■ RECORDS FOR THE EXERCISE ■
--

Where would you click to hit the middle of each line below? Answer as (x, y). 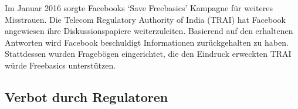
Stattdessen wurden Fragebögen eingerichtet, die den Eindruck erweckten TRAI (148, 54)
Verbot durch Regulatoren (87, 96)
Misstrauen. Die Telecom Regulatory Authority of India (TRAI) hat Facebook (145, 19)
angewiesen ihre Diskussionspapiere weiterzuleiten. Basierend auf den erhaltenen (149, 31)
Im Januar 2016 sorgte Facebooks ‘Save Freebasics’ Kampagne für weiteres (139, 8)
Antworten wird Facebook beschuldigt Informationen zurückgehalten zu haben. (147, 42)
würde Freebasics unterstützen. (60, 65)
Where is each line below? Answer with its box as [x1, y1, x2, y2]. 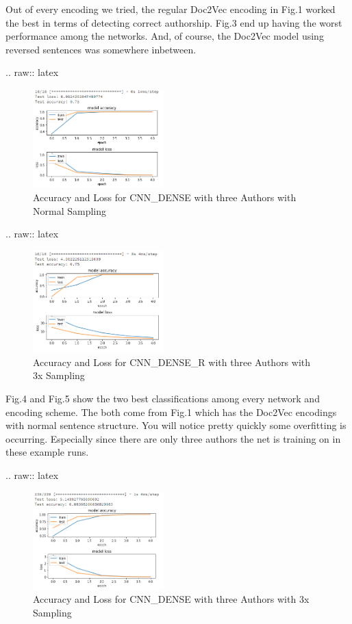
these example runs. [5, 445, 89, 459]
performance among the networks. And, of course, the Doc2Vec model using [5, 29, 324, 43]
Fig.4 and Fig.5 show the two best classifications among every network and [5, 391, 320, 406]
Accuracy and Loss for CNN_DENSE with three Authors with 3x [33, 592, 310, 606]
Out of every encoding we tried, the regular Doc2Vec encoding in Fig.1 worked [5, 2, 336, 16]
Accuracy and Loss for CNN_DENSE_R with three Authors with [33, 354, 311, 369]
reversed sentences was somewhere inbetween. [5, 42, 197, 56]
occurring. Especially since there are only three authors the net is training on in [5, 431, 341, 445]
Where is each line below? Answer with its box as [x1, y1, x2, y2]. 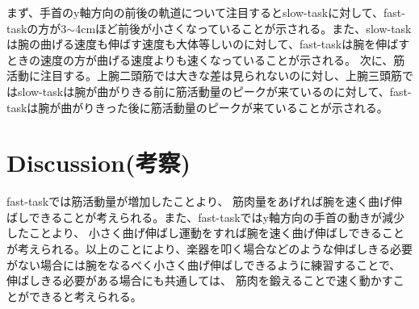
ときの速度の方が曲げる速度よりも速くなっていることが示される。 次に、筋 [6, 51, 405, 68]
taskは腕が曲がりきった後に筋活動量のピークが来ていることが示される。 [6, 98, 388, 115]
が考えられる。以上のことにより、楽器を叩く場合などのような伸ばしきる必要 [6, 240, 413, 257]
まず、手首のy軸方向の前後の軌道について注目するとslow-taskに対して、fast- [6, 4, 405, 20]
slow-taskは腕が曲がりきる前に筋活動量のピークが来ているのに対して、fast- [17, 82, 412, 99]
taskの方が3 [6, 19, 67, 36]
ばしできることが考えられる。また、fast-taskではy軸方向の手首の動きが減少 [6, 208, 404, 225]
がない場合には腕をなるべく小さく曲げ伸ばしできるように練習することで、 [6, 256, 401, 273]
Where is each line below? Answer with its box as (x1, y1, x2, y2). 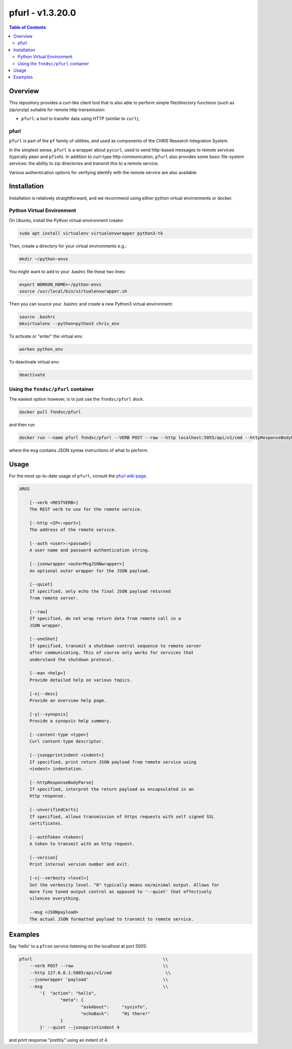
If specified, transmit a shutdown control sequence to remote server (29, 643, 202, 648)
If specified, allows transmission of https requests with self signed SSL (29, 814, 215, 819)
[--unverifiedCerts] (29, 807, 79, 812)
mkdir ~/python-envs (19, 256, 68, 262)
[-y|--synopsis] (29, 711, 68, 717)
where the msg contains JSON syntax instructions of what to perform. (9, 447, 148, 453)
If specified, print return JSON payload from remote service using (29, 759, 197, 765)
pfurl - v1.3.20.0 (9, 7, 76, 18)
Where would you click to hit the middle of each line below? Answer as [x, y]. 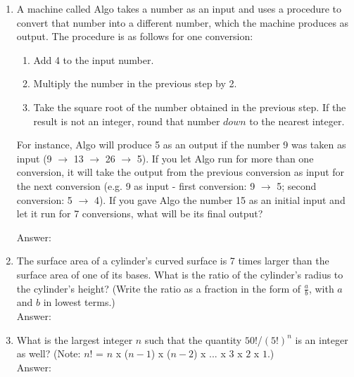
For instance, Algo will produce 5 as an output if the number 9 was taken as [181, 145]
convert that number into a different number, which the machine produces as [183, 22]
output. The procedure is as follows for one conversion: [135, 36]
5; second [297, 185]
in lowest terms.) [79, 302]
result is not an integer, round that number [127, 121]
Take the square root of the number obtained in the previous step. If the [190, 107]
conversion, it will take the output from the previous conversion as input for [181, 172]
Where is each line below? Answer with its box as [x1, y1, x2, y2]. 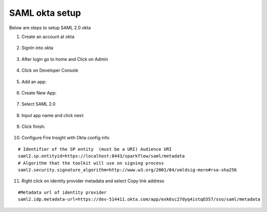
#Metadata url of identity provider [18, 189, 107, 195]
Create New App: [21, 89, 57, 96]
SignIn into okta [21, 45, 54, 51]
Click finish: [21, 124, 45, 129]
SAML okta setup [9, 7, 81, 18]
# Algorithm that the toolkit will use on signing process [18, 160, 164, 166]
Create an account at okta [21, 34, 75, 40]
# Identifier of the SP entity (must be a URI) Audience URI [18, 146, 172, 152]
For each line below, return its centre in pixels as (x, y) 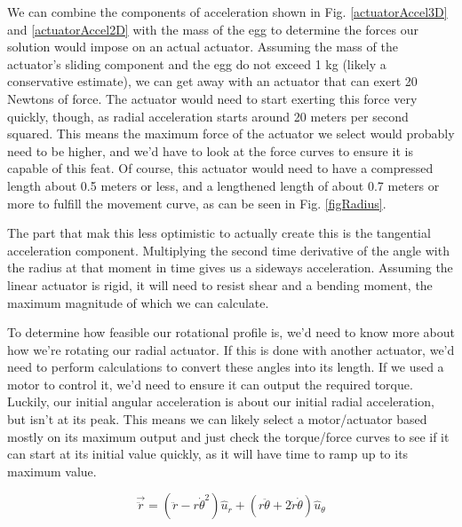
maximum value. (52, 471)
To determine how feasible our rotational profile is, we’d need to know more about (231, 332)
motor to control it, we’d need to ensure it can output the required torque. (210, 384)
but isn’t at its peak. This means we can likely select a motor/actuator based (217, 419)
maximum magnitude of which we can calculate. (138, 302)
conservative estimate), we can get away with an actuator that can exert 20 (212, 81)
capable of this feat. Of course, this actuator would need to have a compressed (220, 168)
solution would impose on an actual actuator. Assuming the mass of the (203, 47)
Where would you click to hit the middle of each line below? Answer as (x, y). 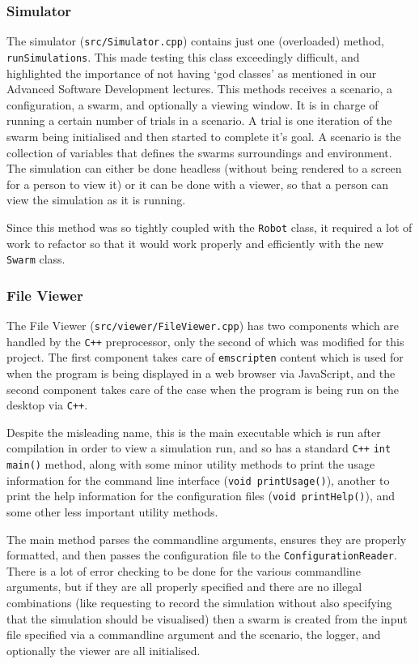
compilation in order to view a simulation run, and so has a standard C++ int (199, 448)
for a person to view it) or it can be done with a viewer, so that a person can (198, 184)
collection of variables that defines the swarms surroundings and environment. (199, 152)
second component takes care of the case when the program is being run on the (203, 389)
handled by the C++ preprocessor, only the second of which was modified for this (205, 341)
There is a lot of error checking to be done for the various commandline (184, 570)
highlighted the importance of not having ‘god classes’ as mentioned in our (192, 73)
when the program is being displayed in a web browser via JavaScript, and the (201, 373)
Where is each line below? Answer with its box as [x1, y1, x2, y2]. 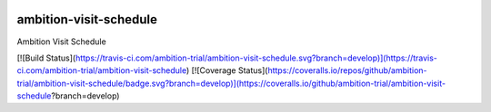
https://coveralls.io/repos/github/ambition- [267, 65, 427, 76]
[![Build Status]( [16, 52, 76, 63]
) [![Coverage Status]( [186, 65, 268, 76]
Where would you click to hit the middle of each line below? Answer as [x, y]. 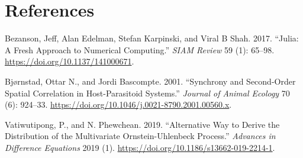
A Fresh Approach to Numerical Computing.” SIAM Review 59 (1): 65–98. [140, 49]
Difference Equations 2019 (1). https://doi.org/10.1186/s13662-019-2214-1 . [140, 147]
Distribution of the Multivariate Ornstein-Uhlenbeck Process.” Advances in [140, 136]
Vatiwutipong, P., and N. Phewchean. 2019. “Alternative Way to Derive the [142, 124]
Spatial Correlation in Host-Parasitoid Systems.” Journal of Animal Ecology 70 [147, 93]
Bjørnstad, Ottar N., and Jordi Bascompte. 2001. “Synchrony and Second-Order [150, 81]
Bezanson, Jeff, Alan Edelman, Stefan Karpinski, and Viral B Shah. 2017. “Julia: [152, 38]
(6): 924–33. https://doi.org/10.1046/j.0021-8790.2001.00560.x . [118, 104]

--

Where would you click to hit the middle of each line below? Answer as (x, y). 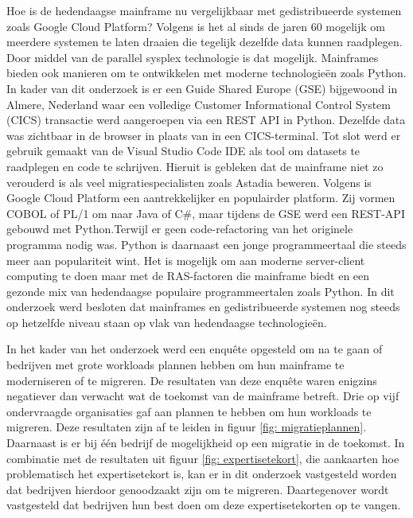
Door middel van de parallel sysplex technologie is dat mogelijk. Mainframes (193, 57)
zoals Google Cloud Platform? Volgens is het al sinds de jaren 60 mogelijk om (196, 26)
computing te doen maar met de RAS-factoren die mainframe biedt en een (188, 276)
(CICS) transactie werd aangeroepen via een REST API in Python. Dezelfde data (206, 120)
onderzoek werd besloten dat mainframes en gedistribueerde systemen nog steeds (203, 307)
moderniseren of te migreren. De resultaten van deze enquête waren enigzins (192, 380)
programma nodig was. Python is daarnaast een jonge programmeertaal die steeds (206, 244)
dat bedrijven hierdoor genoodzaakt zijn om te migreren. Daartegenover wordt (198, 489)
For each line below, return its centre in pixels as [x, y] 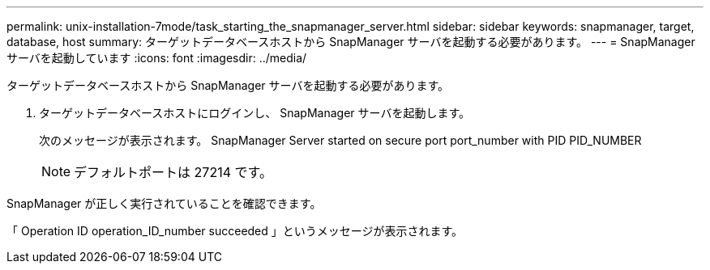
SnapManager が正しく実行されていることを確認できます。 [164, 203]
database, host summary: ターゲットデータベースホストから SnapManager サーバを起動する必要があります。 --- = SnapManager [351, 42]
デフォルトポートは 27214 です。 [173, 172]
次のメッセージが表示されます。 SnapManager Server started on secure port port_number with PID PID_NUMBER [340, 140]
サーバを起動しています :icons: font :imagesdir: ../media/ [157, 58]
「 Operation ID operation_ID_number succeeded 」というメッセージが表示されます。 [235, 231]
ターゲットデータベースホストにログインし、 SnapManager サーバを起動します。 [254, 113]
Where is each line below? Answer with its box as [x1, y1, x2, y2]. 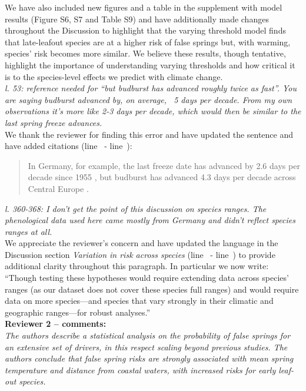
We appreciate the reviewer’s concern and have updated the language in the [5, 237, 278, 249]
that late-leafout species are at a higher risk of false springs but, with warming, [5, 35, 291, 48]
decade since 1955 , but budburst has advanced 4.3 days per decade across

--

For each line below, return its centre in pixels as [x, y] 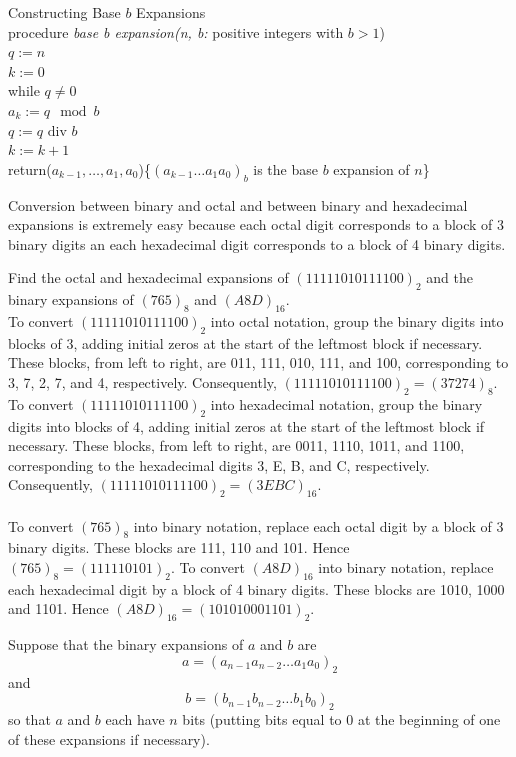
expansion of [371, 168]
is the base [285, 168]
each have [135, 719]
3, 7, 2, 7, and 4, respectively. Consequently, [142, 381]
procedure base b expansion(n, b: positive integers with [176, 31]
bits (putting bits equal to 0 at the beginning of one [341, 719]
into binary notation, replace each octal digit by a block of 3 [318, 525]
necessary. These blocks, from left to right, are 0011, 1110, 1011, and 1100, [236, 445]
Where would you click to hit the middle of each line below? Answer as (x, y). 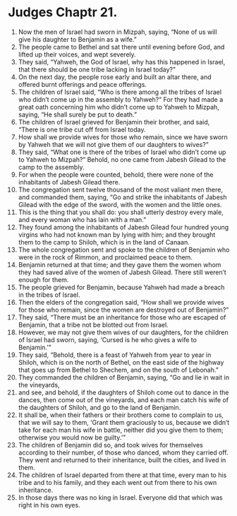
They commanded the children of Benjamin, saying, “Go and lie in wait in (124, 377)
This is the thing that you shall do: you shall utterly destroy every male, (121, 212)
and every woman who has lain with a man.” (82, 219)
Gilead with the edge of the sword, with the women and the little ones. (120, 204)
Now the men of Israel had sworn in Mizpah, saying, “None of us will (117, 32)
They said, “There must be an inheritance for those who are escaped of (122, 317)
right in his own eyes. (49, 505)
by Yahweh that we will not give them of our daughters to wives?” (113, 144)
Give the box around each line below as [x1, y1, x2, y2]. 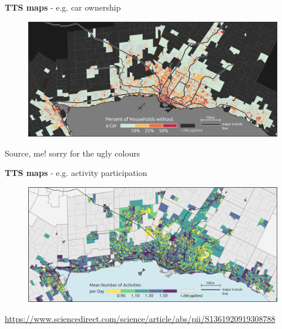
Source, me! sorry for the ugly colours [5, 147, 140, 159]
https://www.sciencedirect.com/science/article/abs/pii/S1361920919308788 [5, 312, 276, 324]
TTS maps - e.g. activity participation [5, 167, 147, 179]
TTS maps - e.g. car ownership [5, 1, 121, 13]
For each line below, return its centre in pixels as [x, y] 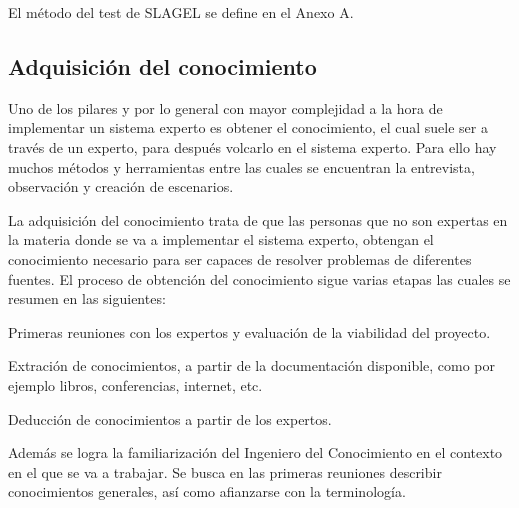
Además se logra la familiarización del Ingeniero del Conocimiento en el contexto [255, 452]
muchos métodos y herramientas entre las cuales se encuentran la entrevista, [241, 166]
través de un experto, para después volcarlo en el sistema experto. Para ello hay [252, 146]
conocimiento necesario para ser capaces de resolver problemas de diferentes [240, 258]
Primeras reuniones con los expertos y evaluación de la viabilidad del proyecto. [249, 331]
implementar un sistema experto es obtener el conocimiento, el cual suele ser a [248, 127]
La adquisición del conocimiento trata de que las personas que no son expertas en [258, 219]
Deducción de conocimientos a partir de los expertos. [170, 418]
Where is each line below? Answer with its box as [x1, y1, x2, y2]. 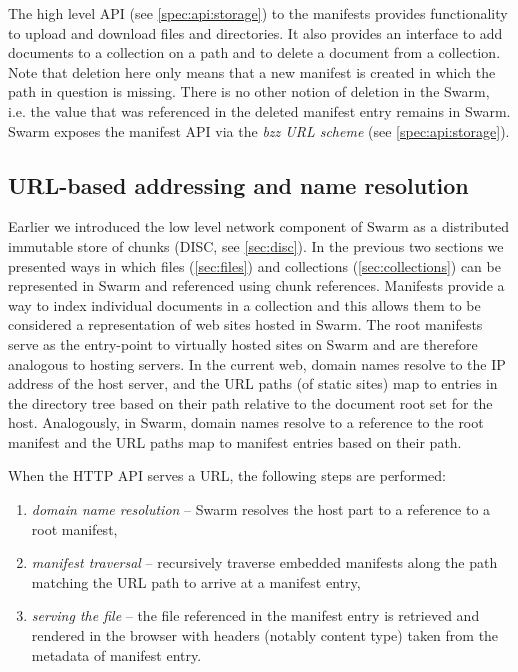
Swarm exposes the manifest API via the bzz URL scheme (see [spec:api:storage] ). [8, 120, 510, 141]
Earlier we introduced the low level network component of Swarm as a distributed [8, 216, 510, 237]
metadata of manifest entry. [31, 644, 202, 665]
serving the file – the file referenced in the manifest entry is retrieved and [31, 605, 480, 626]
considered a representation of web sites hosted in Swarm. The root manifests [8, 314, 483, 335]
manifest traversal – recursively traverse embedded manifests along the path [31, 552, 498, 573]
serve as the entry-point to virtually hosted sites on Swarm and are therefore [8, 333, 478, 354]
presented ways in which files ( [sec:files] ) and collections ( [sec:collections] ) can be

--

■ TASK ITEM ■
Scan the records above and report every line with the string "from".

■ PROBLEM SOLUTION ■
If specified, print return JSON payload from remote service using (29, 759, 197, 765)
conversion, it will take the output from the previous conversion as input for [181, 172]
necessary. These blocks, from left to right, are 0011, 1110, 1011, and 1100, [236, 445]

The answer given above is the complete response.